FIGURE 3. Comparative profiles for the first 600 m of the stratigraphic well Saltarin 1A. (A) Bulk magnetic susceptibility (κ). The insets show the scanning electron microscope (SEM) photomicrographs and results of Energy Dispersive X-Ray analyses (EDX) of hydrocarbon-related Fe and S-rich framboids, identified at 127.4 and 147.2 m, within Guayabo’s G5 anomalous magnetic susceptibility peak (after Costanzo-Álvarez et al., 2012). (B) Concentrations of organic matter free radicals (OMFRC) for both chloroform-treated and untreated samples, obtained from the Electron Paramagnetic Resonance (EPR) experiments. (C) Concentrations of extractable organic matter (EOM).
To increase the available evidence of hydrocarbons migration through the Saltarin 1A sequence, we carried out electron paramagnetic resonance (EPR) and extractable organic matter (EOM) experiments in 21 drill cuttings. These rock samples were taken at average depth intervals of about 30 m along the circa 600 m encompassed by this oil well. The EPR technique allows measuring tiny concentrations of paramagnetic species, such as organic matter free radicals (OMFR) contained in asphaltenes and kerogen, whereas the EOM identifies the soluble fraction of hydrocarbons in oil-stained rocks.

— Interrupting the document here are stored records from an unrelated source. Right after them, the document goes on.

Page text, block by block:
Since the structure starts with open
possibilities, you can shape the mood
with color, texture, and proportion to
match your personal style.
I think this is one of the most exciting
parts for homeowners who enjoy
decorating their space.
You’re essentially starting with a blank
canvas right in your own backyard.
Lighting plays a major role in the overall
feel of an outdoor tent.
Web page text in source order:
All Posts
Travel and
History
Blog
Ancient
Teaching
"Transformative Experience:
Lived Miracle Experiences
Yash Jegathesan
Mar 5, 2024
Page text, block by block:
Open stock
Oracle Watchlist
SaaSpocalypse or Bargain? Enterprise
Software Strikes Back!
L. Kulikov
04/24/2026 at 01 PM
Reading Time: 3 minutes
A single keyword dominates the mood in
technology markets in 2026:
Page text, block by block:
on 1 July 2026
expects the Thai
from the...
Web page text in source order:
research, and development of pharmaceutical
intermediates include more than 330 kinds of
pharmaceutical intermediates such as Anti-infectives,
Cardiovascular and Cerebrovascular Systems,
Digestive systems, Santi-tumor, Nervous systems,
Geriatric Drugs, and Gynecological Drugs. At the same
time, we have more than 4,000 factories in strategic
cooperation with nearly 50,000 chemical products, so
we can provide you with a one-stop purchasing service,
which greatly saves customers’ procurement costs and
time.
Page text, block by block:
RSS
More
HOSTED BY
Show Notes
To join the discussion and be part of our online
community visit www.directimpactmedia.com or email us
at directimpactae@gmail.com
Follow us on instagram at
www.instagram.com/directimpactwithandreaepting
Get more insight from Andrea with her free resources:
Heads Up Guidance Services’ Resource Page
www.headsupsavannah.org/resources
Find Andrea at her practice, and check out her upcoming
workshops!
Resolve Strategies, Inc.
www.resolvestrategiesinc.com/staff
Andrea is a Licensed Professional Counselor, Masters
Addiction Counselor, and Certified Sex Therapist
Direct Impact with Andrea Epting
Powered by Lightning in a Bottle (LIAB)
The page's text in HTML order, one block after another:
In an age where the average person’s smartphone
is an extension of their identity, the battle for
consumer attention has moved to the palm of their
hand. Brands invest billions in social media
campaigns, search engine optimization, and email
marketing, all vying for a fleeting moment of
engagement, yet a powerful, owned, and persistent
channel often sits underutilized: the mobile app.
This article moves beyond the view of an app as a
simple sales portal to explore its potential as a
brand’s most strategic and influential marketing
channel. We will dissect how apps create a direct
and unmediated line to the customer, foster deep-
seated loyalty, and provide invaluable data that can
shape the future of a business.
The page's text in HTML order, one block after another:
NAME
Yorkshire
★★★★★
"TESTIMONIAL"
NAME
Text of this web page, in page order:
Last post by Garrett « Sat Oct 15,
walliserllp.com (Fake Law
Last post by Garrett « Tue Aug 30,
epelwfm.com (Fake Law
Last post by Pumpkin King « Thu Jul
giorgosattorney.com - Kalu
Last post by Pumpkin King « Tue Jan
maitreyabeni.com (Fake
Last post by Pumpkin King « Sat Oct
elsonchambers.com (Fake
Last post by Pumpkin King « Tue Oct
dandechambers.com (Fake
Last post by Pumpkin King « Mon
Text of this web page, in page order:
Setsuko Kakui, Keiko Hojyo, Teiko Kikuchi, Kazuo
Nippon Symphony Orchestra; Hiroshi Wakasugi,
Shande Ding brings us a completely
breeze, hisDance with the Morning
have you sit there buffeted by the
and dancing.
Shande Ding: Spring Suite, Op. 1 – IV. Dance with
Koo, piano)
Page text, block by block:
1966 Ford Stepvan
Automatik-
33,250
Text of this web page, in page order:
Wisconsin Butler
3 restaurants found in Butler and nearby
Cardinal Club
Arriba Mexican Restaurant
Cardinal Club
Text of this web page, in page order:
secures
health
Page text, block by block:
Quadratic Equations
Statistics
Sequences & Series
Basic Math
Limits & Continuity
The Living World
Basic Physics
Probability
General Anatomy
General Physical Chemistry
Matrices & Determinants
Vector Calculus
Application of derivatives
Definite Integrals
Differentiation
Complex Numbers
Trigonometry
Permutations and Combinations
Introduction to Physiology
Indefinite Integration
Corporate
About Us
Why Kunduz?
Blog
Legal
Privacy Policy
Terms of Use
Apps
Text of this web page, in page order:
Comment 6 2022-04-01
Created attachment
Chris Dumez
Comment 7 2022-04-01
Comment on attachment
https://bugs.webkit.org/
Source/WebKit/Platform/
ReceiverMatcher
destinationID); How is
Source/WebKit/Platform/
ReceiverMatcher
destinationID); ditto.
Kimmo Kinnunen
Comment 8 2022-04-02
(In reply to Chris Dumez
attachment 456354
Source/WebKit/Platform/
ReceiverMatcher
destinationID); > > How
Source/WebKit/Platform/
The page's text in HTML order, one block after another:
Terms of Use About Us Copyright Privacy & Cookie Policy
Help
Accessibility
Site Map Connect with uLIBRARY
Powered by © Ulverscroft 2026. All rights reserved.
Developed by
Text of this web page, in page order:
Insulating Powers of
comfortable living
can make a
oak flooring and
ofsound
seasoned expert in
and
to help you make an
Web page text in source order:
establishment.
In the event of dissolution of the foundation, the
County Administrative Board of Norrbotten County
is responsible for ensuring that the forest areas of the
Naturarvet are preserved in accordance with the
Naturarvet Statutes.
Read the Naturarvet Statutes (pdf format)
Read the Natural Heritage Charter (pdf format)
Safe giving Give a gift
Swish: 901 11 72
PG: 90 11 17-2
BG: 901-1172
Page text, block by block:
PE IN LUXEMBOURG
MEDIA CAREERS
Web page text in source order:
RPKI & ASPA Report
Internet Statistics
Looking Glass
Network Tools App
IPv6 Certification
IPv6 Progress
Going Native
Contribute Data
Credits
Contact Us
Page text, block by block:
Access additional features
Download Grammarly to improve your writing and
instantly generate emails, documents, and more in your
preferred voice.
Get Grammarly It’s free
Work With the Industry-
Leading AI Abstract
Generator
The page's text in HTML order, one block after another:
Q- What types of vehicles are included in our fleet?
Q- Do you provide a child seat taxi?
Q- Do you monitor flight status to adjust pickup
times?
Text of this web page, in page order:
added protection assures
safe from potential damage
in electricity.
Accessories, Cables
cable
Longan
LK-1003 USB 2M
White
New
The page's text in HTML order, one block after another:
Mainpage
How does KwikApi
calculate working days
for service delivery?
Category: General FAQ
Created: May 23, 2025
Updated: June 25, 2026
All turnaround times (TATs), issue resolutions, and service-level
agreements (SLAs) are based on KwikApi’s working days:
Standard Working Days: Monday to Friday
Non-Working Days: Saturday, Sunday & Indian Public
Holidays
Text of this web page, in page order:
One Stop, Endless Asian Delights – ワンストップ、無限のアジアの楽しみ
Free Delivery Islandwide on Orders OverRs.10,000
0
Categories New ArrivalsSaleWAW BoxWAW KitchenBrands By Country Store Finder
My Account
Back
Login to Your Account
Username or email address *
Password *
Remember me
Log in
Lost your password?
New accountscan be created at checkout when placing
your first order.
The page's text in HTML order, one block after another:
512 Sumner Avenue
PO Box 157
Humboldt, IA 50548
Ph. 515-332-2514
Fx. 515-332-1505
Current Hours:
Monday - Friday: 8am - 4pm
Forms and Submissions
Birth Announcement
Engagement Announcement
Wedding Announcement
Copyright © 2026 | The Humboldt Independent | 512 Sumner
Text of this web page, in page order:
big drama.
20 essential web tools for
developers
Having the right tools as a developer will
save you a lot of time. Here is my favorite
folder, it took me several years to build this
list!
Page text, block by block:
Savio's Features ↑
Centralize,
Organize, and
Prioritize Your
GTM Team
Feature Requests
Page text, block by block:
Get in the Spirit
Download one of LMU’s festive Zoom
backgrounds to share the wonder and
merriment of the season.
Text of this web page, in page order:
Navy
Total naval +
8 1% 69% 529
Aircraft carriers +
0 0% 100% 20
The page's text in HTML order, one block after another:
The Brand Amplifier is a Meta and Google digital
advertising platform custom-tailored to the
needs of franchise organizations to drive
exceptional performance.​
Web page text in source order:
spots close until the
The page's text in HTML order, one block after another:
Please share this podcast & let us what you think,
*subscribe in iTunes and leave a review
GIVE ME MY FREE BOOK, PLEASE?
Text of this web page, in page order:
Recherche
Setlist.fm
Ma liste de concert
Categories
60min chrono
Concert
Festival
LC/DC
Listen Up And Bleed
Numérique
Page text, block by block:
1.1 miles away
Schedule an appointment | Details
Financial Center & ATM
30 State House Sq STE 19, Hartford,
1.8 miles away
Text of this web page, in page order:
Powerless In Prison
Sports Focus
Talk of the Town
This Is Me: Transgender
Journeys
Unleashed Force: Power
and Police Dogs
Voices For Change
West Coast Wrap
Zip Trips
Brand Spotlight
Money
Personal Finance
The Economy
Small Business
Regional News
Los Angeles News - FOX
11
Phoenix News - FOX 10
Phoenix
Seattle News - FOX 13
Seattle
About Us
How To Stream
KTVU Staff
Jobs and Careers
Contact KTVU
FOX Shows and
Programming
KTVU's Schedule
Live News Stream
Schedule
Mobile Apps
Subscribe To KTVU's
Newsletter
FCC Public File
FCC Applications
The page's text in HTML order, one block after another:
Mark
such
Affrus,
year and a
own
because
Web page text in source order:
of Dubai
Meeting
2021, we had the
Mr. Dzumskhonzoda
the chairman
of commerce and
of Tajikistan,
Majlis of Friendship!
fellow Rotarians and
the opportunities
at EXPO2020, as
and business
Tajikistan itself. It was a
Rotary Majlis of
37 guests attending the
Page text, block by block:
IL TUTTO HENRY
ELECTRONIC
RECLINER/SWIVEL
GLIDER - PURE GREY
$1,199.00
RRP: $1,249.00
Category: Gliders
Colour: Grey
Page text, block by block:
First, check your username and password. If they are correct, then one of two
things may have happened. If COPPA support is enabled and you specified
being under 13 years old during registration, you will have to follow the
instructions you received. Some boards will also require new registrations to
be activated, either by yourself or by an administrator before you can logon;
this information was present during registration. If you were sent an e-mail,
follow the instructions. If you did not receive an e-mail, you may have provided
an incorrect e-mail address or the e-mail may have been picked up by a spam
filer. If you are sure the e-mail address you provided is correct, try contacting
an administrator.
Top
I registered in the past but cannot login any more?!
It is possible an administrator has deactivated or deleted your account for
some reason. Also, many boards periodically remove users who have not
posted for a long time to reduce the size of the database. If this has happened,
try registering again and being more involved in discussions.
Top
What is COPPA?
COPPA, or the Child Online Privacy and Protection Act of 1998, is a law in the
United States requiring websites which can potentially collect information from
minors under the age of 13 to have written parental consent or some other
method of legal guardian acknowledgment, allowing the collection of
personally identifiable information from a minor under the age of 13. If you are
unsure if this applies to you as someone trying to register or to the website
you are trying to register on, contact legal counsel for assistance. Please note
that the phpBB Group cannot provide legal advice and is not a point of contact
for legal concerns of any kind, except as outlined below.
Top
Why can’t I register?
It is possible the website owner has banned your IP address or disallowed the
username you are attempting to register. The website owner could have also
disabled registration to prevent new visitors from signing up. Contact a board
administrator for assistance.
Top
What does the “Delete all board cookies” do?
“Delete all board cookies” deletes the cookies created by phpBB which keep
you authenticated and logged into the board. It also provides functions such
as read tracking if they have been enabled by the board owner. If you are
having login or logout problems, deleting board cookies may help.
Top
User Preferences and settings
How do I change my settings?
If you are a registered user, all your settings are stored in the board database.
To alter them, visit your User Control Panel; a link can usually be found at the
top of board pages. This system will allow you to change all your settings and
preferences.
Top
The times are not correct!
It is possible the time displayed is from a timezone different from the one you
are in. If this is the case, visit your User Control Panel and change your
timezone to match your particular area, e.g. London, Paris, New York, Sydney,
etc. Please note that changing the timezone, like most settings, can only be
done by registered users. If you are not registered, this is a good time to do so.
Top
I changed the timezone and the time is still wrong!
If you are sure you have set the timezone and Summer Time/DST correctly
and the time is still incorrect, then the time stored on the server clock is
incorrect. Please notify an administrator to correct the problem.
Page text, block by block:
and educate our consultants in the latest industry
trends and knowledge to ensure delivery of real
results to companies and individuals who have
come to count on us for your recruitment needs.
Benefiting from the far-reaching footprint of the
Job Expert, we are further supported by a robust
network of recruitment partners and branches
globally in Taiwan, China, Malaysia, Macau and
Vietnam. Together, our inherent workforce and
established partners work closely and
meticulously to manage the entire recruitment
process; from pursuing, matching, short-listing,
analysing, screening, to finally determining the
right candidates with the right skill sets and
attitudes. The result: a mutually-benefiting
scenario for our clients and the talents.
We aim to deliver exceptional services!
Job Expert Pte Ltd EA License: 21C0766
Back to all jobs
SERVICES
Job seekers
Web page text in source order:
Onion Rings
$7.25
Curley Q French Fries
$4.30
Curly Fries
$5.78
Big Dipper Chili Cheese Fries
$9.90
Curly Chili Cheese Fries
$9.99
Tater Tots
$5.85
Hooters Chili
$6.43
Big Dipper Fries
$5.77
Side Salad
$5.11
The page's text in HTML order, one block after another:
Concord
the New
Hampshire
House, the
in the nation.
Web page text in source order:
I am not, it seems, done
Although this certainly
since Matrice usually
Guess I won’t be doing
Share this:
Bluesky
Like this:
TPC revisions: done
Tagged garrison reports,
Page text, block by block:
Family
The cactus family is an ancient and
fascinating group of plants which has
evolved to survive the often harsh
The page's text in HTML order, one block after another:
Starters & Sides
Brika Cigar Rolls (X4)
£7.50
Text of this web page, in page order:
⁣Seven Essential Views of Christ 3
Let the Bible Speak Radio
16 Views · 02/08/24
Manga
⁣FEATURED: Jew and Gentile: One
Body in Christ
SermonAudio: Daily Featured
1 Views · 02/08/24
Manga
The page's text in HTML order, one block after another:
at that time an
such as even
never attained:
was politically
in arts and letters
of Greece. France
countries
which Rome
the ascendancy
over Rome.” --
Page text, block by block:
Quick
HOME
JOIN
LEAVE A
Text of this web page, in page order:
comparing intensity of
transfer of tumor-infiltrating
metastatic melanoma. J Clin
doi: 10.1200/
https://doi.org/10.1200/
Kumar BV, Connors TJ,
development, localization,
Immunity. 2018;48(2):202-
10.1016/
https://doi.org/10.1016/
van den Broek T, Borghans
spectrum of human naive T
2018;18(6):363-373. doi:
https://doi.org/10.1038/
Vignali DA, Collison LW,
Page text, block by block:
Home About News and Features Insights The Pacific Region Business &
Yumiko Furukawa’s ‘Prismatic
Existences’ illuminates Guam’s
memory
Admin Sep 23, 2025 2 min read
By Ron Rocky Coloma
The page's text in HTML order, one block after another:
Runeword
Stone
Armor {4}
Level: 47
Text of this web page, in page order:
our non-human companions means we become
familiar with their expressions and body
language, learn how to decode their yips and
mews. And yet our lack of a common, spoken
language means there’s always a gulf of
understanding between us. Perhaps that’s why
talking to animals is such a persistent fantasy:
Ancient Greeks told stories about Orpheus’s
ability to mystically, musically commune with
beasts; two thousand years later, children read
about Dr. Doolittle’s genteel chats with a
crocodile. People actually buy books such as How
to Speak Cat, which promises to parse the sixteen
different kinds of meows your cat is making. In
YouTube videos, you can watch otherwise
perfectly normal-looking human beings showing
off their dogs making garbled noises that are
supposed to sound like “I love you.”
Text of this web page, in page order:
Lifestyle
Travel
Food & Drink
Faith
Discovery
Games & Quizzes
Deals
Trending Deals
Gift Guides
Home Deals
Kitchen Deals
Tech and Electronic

For the EPR analysis, approximately 10 g per sample were ground to less than 150 mesh and mixed thoroughly to avoid possible heterogeneities of the paramagnetic species concentrations. After this initial handling, they were divided into two fractions. One was treated with trichloromethane (CHCL3) in a beaker with magnetic agitation at room temperature, to dissolve the EOM. This CHCL3 was then filtered and dried out to separate the EOM from the rest of the sample. The second fraction was not treated. EPR measurements were carried out on both treated and untreated samples to investigate the possible differences in their respective EPR spectra (i.e., OMFRC in spin/gm units). The EOM concentrations were also determined in mgr/gm. There are multiple procedures to extract the soluble organic matter from oil-stained rocks using organic solvents such as benzene, methanol-benzene mixtures, and chloroform (e.g., Radke et al., 1978; Monin et al., 1988; Elmore et al., 1993; Chen et al., 2009; Hou et al., 2021). These experiments are commonly carried out in a Soxhlet extractor, a mixer, an ultrasonic apparatus, or a beaker, at temperatures varying from approximately 25°C to the boiling point of the solvents employed.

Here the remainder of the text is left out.